Some observations just based on the time:

• That is approximately the same performance ratio between the Java code and the C#-with-builtin-BigInteger code as you observed: multiply a little faster in Java, modPow more than 10x faster in Java.
• The C# and Java versions of the modpow code, ported with minor differences, so algorithmically identical, performed wildly differently.
• The ModPow from Java, ported to C#, despite being a lot slower in C# than it was in Java, still had a significant edge over the builtin System.Numerics.BigInteger version in C#.
• The ported version multiply is not only slower than it was in Java, it's slower than what C# has built in, but not a whole lot.

But why. Unfortunately I will make observations only about the C# version and speculation about the Java version. I did not manage to get the assembly code for the relevant functions out of the JVM. I tried various commands such as explained here and got nothing. Obviously comparing two things when I cannot even look at the second thing is less than ideal. I'd be happy to actually compare the two side by side if someone manages to extract the assembly of the Java methods.
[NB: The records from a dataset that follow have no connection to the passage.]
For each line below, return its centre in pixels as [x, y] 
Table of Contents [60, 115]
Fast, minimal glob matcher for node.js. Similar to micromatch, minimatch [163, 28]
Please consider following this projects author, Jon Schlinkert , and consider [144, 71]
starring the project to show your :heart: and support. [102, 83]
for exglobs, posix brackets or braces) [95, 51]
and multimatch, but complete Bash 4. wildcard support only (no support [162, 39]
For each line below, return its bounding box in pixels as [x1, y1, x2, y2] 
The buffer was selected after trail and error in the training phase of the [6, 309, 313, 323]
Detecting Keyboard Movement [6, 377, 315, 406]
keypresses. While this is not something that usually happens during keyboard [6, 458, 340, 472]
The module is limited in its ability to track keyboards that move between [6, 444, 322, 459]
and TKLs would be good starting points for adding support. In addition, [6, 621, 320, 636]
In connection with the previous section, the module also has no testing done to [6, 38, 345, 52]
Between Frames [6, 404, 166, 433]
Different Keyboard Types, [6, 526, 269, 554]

• I saw a lot of array bounds checks. Array bounds checks in the "default loop" (counting up from 0 to length - 1 and accessing the array directly with the loop counter) are often optimized out, but the Java code has a lot of backwards loops (due to using a big-endian limb order) and in the C# port of that code these bounds checks were not optimized out (hopefully that will be improved in future versions of .NET). It's possible, but I don't know that for sure, that array access in backwards loops are optimized by eg Oracle HotSpot, which would give it a (usually small) edge in nearly every significant function of this code (most of them have a backwards loop in them). That may be enough to explain the performance difference (between the regular C# version and the version that was ported from Java) of the "multiply phase". That still leaves the question of how the Java code is faster when running as actual Java code..
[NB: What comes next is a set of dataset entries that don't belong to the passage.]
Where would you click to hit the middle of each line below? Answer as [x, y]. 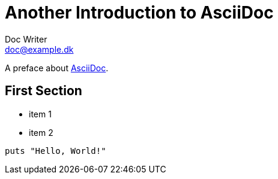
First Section [44, 91]
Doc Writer [26, 39]
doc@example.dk [39, 49]
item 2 [41, 132]
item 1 [40, 114]
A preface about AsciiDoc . [57, 68]
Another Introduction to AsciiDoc [139, 13]
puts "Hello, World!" [56, 151]

• As expected, mulAdd is the single most time consuming function during the "modpow phase". My ported version of it looks like this:

   static int mulAdd(int[] _out, int[] _in, int offset, int len, int k)
   {
       ulong kLong = (uint)k;
       ulong carry = 0;
       offset = _out.Length - offset - 1;
       for (long j = len - 1; j >= 0; j--)
       {
           ulong product = (uint)_in[j] * kLong +
                         (uint)_out[offset] + carry;
           _out[offset--] = (int)product;
           carry = (product >> 32);
       }
       return (int)carry;
   }
  

  I think that's a reasonable port, staying close to the original while not using many "Java-isms" (using unsigned integers instead of the & LONG_MASK that Java uses), and the associated assembly code doesn't even look too bad .. not great, it has a bunch of array bounds checks and useless movsxd instructions, but should that really cost a 3x slowdown? mulAdd has a self-time of about 2.4 seconds, so even if it's the other code that is unusually slow compared to what happens in Java, that wouldn't explain the difference: the time due to just mulAdd in C# is already more than the total time that Java spent on the entire "modpow phase".

All in all this really isn't a full explanation, maybe it raises more questions than it answers, at least it's another data point.

---

The ported code is not included in this question because 1) it's too big, and 2) the source that I ported it from is licensed as GPLv2, which is incompatible with Stack Overflow posts. It wouldn't be a "snippet", which is the exemption that's usually used to justify such inclusions.

Answer 2

You can take a look at the .Net implémentation here and the java ones here.
It appears that the java ones was more heavily studied.